— EXERCISE DETAILS —
Count every line in the data below where the word "package" appears, then state only that count.
──────── RECORDS FOR THIS EXERCISE ────────
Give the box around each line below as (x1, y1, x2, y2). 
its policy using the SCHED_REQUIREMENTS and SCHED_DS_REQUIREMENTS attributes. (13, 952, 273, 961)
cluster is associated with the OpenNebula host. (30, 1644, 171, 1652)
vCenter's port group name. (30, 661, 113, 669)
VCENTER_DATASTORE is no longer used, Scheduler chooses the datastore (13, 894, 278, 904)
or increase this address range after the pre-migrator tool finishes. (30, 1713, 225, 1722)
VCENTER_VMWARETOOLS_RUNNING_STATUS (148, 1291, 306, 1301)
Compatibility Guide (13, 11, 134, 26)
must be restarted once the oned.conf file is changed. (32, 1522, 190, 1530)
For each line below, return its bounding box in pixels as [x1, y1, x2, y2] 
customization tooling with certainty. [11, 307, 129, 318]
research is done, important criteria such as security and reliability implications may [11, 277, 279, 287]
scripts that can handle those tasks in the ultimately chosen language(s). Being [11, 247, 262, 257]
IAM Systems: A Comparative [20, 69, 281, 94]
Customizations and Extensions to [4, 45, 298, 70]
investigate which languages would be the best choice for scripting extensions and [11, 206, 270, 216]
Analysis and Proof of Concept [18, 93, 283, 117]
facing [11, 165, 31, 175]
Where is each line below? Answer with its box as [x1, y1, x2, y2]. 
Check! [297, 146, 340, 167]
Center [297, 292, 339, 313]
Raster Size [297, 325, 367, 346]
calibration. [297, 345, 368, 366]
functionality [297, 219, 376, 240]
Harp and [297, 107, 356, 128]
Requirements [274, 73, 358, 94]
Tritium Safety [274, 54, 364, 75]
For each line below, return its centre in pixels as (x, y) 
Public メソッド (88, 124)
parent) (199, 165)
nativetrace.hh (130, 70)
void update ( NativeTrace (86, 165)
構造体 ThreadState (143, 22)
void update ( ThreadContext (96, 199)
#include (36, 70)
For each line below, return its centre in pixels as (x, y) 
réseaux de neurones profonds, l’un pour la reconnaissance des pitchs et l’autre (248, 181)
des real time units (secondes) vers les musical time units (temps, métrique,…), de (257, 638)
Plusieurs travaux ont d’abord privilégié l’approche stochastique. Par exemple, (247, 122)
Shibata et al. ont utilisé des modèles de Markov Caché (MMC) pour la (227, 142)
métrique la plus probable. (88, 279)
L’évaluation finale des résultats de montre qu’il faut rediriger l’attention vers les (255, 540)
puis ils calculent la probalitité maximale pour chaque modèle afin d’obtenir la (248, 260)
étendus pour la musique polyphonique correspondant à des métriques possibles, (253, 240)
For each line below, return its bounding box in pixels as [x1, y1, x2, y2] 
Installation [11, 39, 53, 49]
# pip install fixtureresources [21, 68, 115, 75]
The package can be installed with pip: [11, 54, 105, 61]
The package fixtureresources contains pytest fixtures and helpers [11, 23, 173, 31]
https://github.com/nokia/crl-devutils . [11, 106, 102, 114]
────────
— SOLUTION TO THIS EXERCISE —
2